TASK DETAILS. Copies of all lines that contain "without" are needed; take them from the data below.

DATASET.
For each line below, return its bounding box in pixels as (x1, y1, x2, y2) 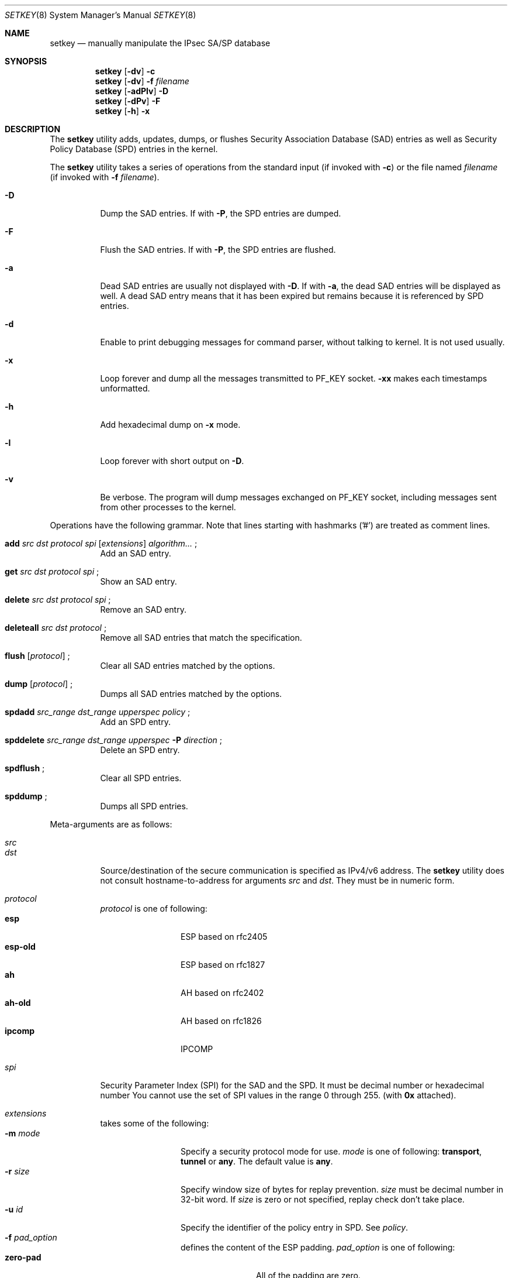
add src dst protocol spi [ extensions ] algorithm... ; (5, 538, 198, 548)
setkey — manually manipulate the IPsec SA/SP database (50, 38, 271, 48)
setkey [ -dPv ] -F (95, 96, 161, 106)
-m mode (5, 1128, 40, 1138)
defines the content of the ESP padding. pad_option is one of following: (181, 1242, 455, 1252)
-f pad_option (5, 1232, 57, 1242)
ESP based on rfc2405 (181, 932, 268, 942)
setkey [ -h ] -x (95, 106, 150, 116)
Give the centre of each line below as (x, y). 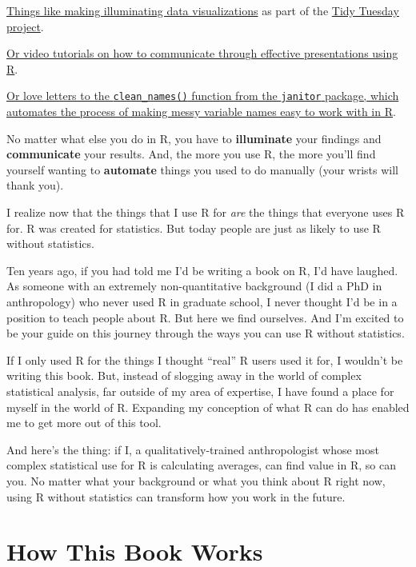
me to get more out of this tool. (84, 423)
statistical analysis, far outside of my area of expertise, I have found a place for (200, 391)
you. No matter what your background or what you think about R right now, (196, 480)
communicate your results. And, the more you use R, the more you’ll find (191, 154)
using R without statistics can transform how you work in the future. (176, 496)
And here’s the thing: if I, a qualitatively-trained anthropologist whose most (193, 449)
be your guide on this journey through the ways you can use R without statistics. (206, 333)
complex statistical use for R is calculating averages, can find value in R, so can (201, 465)
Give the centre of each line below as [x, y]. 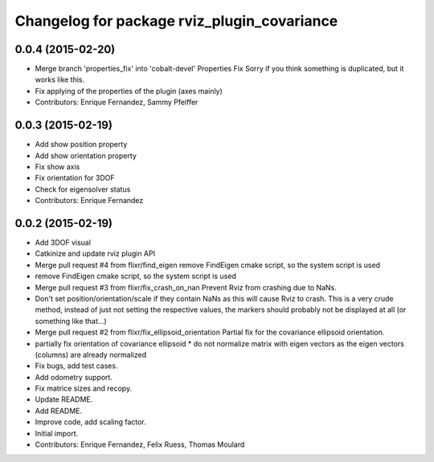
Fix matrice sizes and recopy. [84, 388]
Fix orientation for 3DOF [75, 178]
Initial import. [57, 433]
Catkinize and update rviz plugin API [95, 253]
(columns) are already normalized [91, 355]
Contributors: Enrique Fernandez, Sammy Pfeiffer [117, 102]
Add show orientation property [86, 156]
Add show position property [81, 144]
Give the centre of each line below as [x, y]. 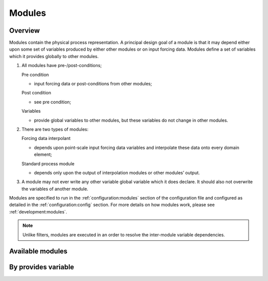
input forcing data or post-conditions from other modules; [93, 84]
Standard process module [48, 163]
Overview [25, 31]
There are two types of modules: [55, 129]
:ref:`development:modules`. [38, 211]
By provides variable [42, 267]
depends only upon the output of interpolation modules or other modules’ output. [117, 173]
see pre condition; [53, 102]
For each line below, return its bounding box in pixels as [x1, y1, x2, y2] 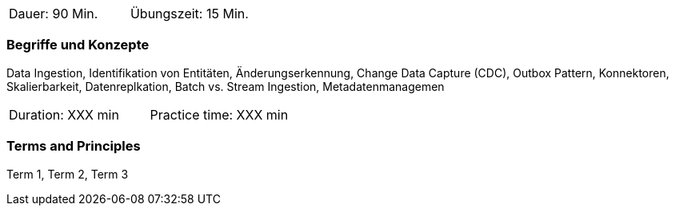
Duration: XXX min [9, 106, 119, 123]
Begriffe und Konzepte [6, 37, 150, 53]
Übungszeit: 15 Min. [130, 6, 249, 22]
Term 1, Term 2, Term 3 [6, 167, 129, 181]
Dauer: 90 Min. [9, 6, 98, 22]
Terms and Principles [6, 138, 141, 155]
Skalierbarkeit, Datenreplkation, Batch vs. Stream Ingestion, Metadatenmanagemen [6, 79, 445, 93]
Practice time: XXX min [150, 106, 289, 123]
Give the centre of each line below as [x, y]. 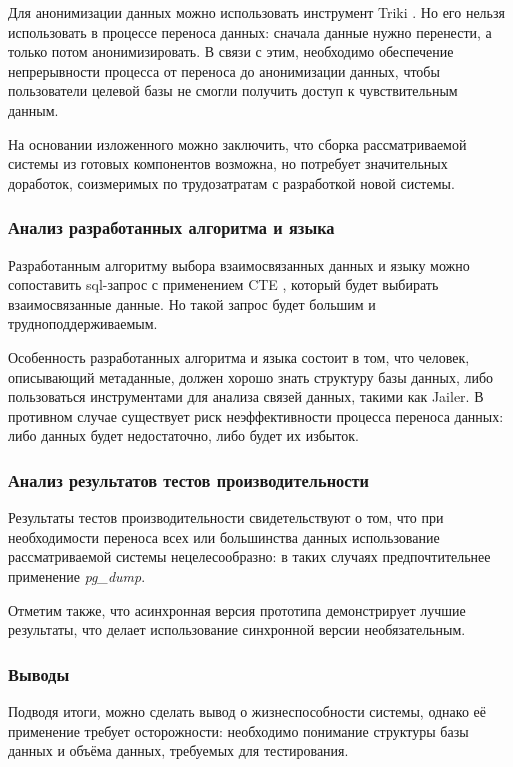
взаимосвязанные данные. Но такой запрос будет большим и [192, 303]
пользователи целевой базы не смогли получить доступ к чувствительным [233, 90]
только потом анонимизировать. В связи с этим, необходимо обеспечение [231, 51]
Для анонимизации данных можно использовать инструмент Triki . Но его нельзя [256, 12]
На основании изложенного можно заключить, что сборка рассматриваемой [237, 143]
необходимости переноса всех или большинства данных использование [224, 536]
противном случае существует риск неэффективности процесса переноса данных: [256, 415]
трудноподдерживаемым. [83, 323]
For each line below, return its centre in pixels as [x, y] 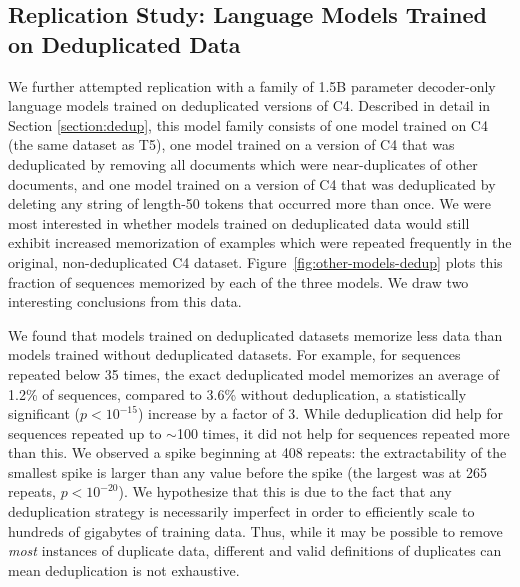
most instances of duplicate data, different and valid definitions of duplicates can [255, 550]
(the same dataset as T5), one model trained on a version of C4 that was [231, 144]
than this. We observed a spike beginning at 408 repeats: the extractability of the [257, 452]
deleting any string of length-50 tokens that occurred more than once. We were [249, 203]
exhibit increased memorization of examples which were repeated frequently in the [260, 242]
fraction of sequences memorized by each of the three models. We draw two [238, 281]
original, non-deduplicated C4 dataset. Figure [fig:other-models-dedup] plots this [255, 261]
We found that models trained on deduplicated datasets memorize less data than [255, 334]
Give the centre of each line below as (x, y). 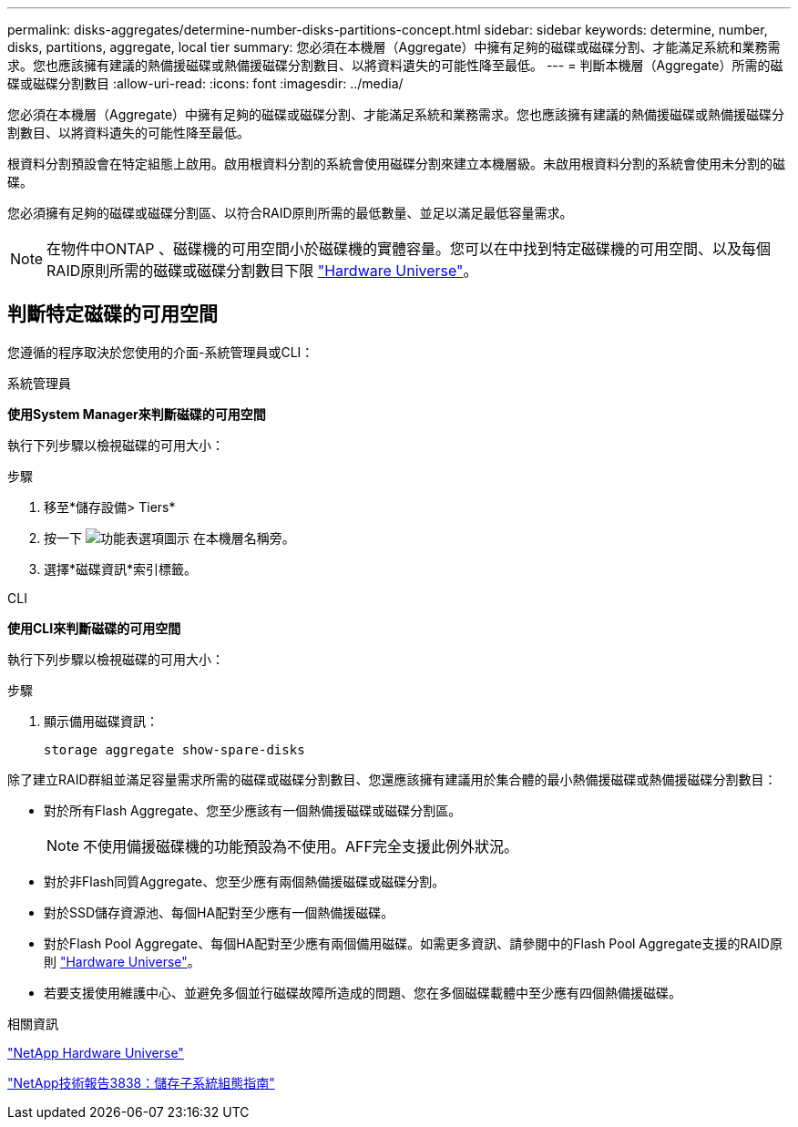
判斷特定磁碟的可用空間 (113, 314)
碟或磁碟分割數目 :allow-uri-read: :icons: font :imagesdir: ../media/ (205, 83)
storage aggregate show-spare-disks (174, 749)
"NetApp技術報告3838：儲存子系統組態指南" (141, 1082)
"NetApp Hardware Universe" (96, 1052)
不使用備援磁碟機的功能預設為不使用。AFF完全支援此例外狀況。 (301, 846)
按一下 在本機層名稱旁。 (169, 538)
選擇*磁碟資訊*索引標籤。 (121, 569)

RESULT.
using R without statistics can transform how you work in the future. (176, 496)
be your guide on this journey through the ways you can use R without statistics. (206, 333)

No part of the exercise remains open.